PRESQUE ISLE, Maine — On Halloween night costumed children and their parents will fill the neighborhood streets in Presque Isle, going from house to house in search of candy and treats. But Police Chief Laurie Kelly is urging everyone to take extra safety precautions while on the road.

According to the latest data from the National Safety Council, 7,450 pedestrians died as a result of traffic incidents or incidents that occurred in parking lots, driveways or private property in 2017. Children are more than twice as likely to be struck by a car on Halloween than on any other day of the year.

Despite the scary statistics, Kelly said that there are always measures people can take to protect their children.

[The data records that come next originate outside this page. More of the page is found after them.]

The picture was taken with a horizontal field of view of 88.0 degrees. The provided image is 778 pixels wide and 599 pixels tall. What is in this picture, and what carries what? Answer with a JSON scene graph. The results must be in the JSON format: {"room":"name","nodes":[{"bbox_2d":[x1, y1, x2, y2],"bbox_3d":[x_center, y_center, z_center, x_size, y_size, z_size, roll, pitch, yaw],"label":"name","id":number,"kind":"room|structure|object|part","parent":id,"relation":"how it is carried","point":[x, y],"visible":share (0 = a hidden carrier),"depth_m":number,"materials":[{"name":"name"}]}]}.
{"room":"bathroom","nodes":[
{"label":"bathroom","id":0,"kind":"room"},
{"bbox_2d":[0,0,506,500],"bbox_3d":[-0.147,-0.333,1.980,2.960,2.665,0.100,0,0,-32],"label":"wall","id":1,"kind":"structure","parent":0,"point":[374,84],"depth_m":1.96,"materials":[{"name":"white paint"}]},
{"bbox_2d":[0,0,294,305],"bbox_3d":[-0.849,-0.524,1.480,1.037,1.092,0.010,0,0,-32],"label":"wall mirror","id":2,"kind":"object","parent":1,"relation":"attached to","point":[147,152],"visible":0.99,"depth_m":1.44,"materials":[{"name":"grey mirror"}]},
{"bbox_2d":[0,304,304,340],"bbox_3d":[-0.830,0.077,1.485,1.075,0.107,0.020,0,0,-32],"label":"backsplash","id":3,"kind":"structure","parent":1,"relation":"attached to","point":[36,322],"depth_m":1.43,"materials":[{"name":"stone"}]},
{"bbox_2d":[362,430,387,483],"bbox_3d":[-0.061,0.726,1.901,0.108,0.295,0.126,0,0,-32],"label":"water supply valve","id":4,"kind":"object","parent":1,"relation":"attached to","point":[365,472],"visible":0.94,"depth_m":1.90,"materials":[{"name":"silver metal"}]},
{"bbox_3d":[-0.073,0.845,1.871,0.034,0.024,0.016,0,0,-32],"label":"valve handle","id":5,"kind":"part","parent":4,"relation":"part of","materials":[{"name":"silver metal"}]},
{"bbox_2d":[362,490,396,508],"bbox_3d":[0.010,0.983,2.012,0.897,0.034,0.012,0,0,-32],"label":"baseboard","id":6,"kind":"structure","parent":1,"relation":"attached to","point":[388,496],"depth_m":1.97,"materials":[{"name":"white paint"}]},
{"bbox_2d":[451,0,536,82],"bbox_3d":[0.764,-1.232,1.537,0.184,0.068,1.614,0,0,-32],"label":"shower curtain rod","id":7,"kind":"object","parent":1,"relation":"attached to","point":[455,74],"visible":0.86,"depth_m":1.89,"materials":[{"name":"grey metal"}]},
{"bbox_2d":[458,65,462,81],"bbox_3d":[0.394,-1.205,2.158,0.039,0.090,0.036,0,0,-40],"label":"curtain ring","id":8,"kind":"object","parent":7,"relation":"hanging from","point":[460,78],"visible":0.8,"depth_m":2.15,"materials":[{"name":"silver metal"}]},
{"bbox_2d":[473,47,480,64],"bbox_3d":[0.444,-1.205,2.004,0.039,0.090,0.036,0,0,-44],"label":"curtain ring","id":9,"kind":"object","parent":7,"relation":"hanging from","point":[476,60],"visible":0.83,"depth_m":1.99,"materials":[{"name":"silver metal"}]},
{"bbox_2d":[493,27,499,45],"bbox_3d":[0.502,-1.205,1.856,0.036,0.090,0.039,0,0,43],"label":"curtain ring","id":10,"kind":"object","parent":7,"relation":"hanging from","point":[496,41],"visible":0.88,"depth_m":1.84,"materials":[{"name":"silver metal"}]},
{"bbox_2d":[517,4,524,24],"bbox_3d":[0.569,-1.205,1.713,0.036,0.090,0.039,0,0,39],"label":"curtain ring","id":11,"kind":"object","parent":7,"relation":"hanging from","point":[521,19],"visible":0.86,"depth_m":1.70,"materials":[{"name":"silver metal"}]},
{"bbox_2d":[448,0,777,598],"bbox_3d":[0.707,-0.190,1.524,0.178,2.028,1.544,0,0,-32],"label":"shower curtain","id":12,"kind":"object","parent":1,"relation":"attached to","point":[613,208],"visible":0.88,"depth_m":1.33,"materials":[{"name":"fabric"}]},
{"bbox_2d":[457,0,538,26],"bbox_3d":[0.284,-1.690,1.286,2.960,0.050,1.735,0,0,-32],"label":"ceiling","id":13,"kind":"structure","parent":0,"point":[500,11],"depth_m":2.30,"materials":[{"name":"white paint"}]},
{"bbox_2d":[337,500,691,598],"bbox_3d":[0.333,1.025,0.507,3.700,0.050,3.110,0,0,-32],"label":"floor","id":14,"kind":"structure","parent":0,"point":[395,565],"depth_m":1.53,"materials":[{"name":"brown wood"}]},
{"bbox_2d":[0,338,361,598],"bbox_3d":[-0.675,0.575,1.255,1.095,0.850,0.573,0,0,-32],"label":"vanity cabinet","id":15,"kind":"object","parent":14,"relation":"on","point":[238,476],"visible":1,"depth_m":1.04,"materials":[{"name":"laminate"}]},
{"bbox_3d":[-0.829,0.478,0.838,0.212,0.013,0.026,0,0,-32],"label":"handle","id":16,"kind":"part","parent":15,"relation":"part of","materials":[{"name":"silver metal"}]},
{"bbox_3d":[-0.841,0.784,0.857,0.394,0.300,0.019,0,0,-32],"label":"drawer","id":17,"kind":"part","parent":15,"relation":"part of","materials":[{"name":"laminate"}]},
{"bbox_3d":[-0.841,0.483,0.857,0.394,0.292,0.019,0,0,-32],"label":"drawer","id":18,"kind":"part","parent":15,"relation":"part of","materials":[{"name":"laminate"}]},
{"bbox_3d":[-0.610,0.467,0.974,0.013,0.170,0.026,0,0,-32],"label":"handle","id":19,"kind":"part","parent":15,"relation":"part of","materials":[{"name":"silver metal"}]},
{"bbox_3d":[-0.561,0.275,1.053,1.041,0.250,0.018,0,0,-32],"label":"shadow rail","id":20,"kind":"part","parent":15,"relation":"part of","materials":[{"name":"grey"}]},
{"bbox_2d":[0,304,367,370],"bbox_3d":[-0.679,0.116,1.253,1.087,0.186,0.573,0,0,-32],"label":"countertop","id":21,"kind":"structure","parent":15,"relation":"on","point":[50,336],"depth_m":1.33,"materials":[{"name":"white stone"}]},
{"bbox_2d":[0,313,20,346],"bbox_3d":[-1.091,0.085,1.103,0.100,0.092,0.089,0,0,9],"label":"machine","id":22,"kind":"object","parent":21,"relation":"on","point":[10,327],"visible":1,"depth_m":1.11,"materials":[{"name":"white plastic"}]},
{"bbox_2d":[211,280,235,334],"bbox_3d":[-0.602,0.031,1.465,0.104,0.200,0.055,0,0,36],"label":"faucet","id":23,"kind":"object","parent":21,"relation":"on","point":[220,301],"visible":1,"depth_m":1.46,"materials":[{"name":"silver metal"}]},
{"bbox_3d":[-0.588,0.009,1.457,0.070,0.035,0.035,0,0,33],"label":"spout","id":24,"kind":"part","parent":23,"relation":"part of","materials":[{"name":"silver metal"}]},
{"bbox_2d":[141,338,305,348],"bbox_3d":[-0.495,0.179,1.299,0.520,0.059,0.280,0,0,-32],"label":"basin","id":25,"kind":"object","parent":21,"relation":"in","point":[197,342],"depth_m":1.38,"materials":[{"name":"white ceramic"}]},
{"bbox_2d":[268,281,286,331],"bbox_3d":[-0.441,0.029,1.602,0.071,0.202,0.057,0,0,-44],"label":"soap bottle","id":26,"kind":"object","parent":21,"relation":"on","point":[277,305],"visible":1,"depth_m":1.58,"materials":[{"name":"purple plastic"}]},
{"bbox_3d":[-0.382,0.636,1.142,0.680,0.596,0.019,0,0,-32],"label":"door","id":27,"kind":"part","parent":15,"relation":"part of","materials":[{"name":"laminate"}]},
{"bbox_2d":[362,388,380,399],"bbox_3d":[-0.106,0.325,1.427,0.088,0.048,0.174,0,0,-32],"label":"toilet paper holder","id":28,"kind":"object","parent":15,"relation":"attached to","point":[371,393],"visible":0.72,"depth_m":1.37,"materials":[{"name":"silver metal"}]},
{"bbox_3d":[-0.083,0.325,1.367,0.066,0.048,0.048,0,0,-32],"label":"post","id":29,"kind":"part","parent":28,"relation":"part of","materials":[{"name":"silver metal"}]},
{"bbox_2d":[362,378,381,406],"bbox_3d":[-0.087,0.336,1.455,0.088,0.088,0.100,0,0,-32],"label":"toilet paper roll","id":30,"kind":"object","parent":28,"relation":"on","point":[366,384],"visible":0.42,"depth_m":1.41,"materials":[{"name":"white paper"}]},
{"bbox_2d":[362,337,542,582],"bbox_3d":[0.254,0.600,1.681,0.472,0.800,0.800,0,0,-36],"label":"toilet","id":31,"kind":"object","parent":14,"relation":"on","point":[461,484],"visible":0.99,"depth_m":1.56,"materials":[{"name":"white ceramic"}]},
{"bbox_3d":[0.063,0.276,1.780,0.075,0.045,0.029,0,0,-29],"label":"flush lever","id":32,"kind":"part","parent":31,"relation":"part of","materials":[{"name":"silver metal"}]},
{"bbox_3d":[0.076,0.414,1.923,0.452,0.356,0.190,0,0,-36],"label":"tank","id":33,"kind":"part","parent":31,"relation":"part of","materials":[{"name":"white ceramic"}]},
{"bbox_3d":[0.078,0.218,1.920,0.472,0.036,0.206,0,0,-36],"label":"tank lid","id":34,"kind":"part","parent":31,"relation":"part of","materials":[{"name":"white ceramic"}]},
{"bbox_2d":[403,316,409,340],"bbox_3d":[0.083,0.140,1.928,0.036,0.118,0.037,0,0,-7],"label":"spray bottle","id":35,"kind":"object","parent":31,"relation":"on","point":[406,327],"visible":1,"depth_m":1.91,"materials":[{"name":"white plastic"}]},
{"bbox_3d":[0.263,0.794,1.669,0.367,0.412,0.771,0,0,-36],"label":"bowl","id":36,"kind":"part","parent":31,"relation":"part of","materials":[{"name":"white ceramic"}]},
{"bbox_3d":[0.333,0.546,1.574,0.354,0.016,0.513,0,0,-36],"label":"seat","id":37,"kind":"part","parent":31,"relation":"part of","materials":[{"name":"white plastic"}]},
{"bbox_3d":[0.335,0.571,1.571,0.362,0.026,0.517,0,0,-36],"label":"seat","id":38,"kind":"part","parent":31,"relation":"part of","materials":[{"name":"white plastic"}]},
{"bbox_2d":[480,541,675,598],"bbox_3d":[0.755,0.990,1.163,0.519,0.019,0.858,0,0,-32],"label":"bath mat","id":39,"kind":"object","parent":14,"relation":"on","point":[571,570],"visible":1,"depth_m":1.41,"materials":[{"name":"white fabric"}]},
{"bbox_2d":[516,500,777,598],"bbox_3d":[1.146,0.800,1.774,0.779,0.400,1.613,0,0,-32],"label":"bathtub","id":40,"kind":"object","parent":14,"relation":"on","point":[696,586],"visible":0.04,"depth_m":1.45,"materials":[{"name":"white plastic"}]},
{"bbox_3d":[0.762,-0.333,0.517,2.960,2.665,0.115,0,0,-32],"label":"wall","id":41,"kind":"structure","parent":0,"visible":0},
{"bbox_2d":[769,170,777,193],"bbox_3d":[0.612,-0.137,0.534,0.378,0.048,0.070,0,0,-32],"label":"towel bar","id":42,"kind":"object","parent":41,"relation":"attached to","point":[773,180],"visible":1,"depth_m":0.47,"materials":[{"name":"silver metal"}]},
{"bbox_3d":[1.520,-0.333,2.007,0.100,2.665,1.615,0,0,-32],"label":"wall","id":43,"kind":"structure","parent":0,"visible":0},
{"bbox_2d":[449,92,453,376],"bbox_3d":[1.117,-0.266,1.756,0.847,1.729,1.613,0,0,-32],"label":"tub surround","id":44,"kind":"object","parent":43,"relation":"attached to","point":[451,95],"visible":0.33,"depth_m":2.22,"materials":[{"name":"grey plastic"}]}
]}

She advises families to look both ways before crossing streets and be especially watchful of traffic, especially when leaving the sidewalk from between parked cars.

Parents can modify costumes to ensure that children are comfortable and can walk more easily.

“Kids should have free movement of their feet, unless they’re an infant in a carrier or stroller,” Kelly said. “Be sure masks and other costume parts that cover the face allow for clear vision, so they can see where they’re going.”

Kelly recommends that children carry flashlights or wear reflective gear to increase their visibility and have candy containers that are easy to carry. While trick or treating, families should only knock on the doors of houses that appear to be “open for business,” with outside lights turned on and Halloween decorations in the yard.

With the increase in pedestrian traffic on Halloween night — which falls on Thursday, Oct. 31, this year — Kelly said that drivers also need to watch for families crossing the streets, drive more slowly than usual and avoid distractions such as cell phone calls and texting.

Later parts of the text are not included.